Good times, good times.
@Trai_Dep: Your comment assumes that a) politicians realize things are changing and b) that if they do, the changes will be for the better. The performance of the US government in the past twenty or thirty years seems to indicate that one or the other of those assumptions will be proven horribly, horribly wrong - when it comes to fiscal responsibility the US is the equivalent of a child who thinks the answer is to scan a dollar bill and print out a few million copies.
@Trai_Dep: Not to mention that anyone with a brain could have seen this coming WAY before "almost a year" ago. Hell, I was worried about this back in the Bush I Administration, and I wasn't even an adult yet.
@Trai_Dep: As things turned out, it seems more likely it would have opened the way for Jennifer Granholm. ;)
@hunter3742: Our debt level relative to GDP is really not that high. The concern about ratings was raised because of a warning that the UK's credit rating might be lowered -- because their debt level may approach 100% of GDP. We have a long way to go before that happens here.
Let's not forget that we had budget surpluses at one point in the 1990s, so it can be done.
@Trai_Dep:
I do not believe for one moment that you have actually listened to him. Otherwise you would know he's very critical of the Bush administration too for their excessive spending and drift away from the conservative principals.
@johnva:
Apparently, there are a lot of people who didn't see this coming, namely congress. Otherwise we wouldn't still be planning multi-trillion dollar spending bills full of pork.
@Murph1908: Maybe they saw it coming and didn't care, because they were corrupt and being paid off. That seems much more likely to me.

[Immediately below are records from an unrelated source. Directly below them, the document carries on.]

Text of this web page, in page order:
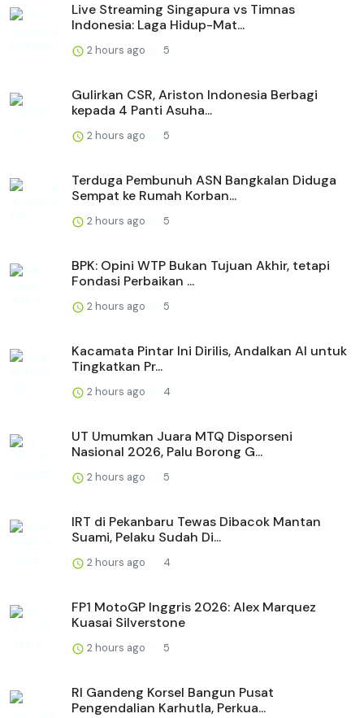
Live Streaming Singapura vs Timnas
Indonesia: Laga Hidup-Mat...
2 hours ago 5
Gulirkan CSR, Ariston Indonesia Berbagi
kepada 4 Panti Asuha...
2 hours ago 5
Terduga Pembunuh ASN Bangkalan Diduga
Sempat ke Rumah Korban...
2 hours ago 5
BPK: Opini WTP Bukan Tujuan Akhir, tetapi
Fondasi Perbaikan ...
2 hours ago 5
Kacamata Pintar Ini Dirilis, Andalkan AI untuk
Tingkatkan Pr...
2 hours ago 4
UT Umumkan Juara MTQ Disporseni
Nasional 2026, Palu Borong G...
2 hours ago 5
IRT di Pekanbaru Tewas Dibacok Mantan
Suami, Pelaku Sudah Di...
2 hours ago 4
FP1 MotoGP Inggris 2026: Alex Marquez
Kuasai Silverstone
2 hours ago 5
RI Gandeng Korsel Bangun Pusat
Pengendalian Karhutla, Perkua...
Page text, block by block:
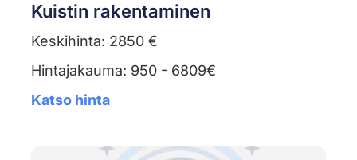
Kuistin rakentaminen
Keskihinta: 2850 €
Hintajakauma: 950 - 6809€
Katso hinta
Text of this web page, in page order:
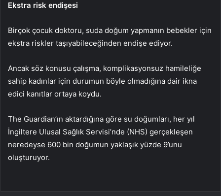
Ekstra risk endişesi
Birçok çocuk doktoru, suda doğum yapmanın bebekler için
ekstra riskler taşıyabileceğinden endişe ediyor.
Ancak söz konusu çalışma, komplikasyonsuz hamileliğe
sahip kadınlar için durumun böyle olmadığına dair ikna
edici kanıtlar ortaya koydu.
The Guardian’ın aktardığına göre su doğumları, her yıl
İngiltere Ulusal Sağlık Servisi’nde (NHS) gerçekleşen
neredeyse 600 bin doğumun yaklaşık yüzde 9’unu
oluşturuyor.
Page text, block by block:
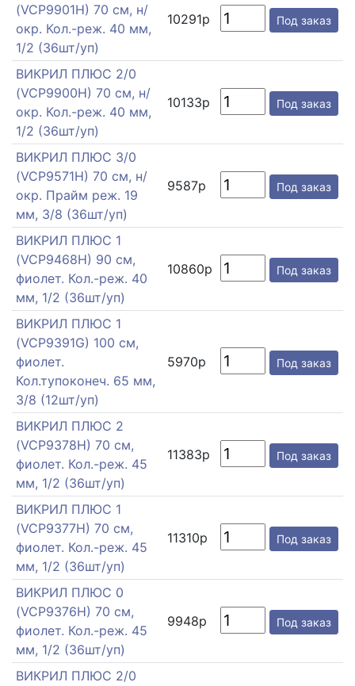
(VCP9901H) 70 см, н/
окр. Кол.-реж. 40 мм,
1/2 (36шт/уп)
10291р Под заказ
ВИКРИЛ ПЛЮС 2/0
(VCP9900H) 70 см, н/
окр. Кол.-реж. 40 мм,
1/2 (36шт/уп)
10133р Под заказ
ВИКРИЛ ПЛЮС 3/0
(VCP9571H) 70 см, н/
окр. Прайм реж. 19
мм, 3/8 (36шт/уп)
9587р Под заказ
ВИКРИЛ ПЛЮС 1
(VCP9468H) 90 см,
фиолет. Кол.-реж. 40
мм, 1/2 (36шт/уп)
10860р Под заказ
ВИКРИЛ ПЛЮС 1
(VCP9391G) 100 см,
фиолет.
Кол.тупоконеч. 65 мм,
3/8 (12шт/уп)
5970р Под заказ
ВИКРИЛ ПЛЮС 2
(VCP9378H) 70 см,
фиолет. Кол.-реж. 45
мм, 1/2 (36шт/уп)
11383р Под заказ
ВИКРИЛ ПЛЮС 1
(VCP9377H) 70 см,
фиолет. Кол.-реж. 45
мм, 1/2 (36шт/уп)
11310р Под заказ
ВИКРИЛ ПЛЮС 0
(VCP9376H) 70 см,
фиолет. Кол.-реж. 45
мм, 1/2 (36шт/уп)
9948р Под заказ
ВИКРИЛ ПЛЮС 2/0

@hunter3742: It means other countries, like China, will be more hesitant to lend us money, because we might default on the money we've borrowed. If they stop lending us money, the government will have two options, to raise taxes, or print the money into existence.
@hunter3742: But realistically, the ratings are comparative. The US may not be a great place to invest funds but it is certainly among the least shitty in the current atmosphere.

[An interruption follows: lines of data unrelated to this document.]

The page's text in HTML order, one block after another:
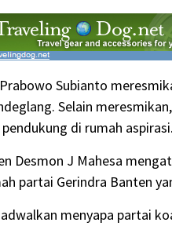
Subianto
Selain
di rumah aspirasi.
Desmon J Mahesa
partai Gerindra Banten
menyapa partai
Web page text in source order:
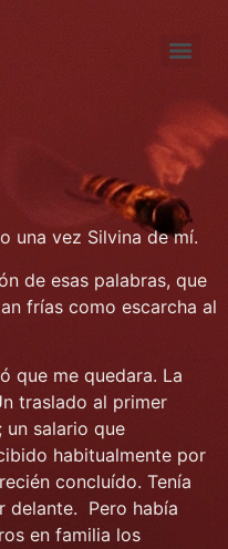
una vez Silvina de mí.
de esas palabras, que
frías como escarcha al
que me quedara. La
traslado al primer
salario que
habitualmente por
concluído. Tenía
delante. Pero había
en familia los
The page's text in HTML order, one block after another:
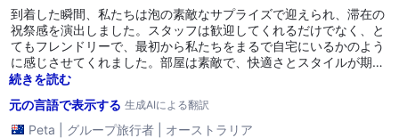
到着した瞬間、私たちは泡の素敵なサプライズで迎えられ、滞在の
祝祭感を演出しました。スタッフは歓迎してくれるだけでなく、と
てもフレンドリーで、最初から私たちをまるで自宅にいるかのよう
に感じさせてくれました。部屋は素敵で、快適さとスタイルが期待
を上回るものでした。私たちは間違いなく再度宿泊し、このホテル
続きを読む
元の言語で表示する 生成AIによる翻訳
Peta グループ旅行者
オーストラリア
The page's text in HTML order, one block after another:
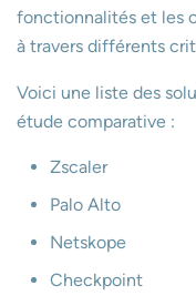
fonctionnalités et les
à travers différents
Voici une liste des
étude comparative :
Zscaler
Palo Alto
Netskope
Checkpoint
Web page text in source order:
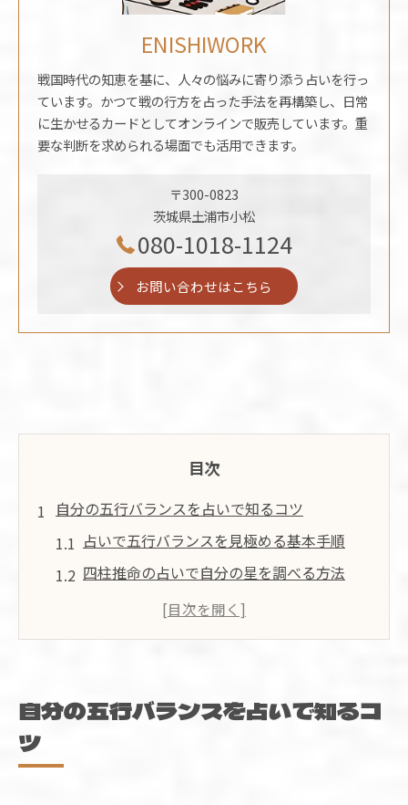
ENISHIWORK
戦国時代の知恵を基に、人々の悩みに寄り添う占いを行っ
ています。かつて戦の行方を占った手法を再構築し、日常
に生かせるカードとしてオンラインで販売しています。重
要な判断を求められる場面でも活用できます。
〒300-0823
茨城県土浦市小松
080-1018-1124
お問い合わせはこちら
目次
自分の五行バランスを占いで知るコツ
占いで五行バランスを見極める基本手順
四柱推命の占いで自分の星を調べる方法
五行バランス診断を使った占い体験の始め
五行自動計算を活用した占いのコツ
五行バランス診断が導く自己理解の新発見
自分の五行バランスを占いで知るコ
ツ
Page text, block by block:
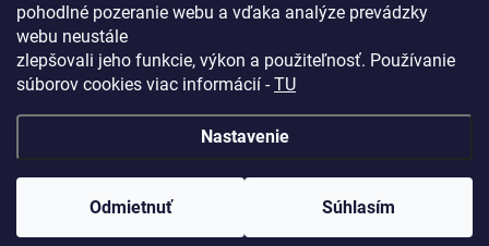
pohodlné pozeranie webu a vďaka analýze prevádzky
webu neustále
zlepšovali jeho funkcie, výkon a použiteľnosť. Používanie
súborov cookies viac informácií -TU
Nastavenie
Odmietnuť Súhlasím
Heureka.sk
Vytvoril Shoptet
Copyright 2026 Battery Import SK . Všetky práva vyhradené.
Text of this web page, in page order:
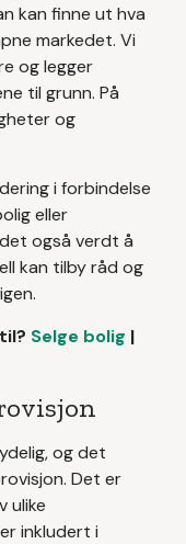
kan finne ut hva
markedet. Vi
og legger
til grunn. På
og
i forbindelse
eller
også verdt å
kan tilby råd og
Selge bolig |
og det
Det er
ulike
inkludert i
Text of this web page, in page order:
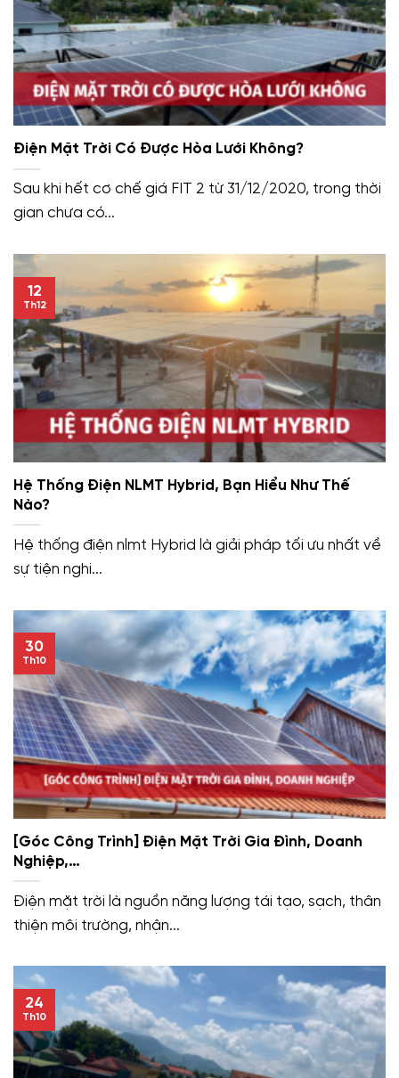
Điện Mặt Trời Có Được Hòa Lưới Không?
Sau khi hết cơ chế giá FIT 2 từ 31/12/2020, trong thời
gian chưa có...
Hệ Thống Điện NLMT Hybrid, Bạn Hiểu Như Thế
Nào?
Hệ thống điện nlmt Hybrid là giải pháp tối ưu nhất về
sự tiện nghi...
12
Th12
[Góc Công Trình] Điện Mặt Trời Gia Đình, Doanh
Nghiệp,…
Điện mặt trời là nguồn năng lượng tái tạo, sạch, thân
thiện môi trường, nhận...
30
Th10
24
Th10

@greyspot: I think a better measure is % of GDP, and it's growing fast and scary. It's in the mid-seventies or eighties now, and is expected to peak and level off at around 100% of GDP in about five years. That means that in five years, we will have as much debt as we produce every year as a nation.
On the other hand, if you think of debt like a mortgage, and GDP as "income", most households with a mortgage are well above 100% - and that's generally considered fine, and doesn't hurt their credit ratings.
Overall it's not the total number that affects our credit rating, it's our ability to pay back, and most of the ratings agencies would be hard pressed to make a case that the US is anywhere near being unable to make their payments.














Looks like America's ARM might be adjusting up... hope we have enough savings to cover the new cost of our debt.
This is why I dislike the deficit spending that has gone on, sure it has been sustainable, but one adverse credit event and all of a sudden the shock from debt payments can be too much.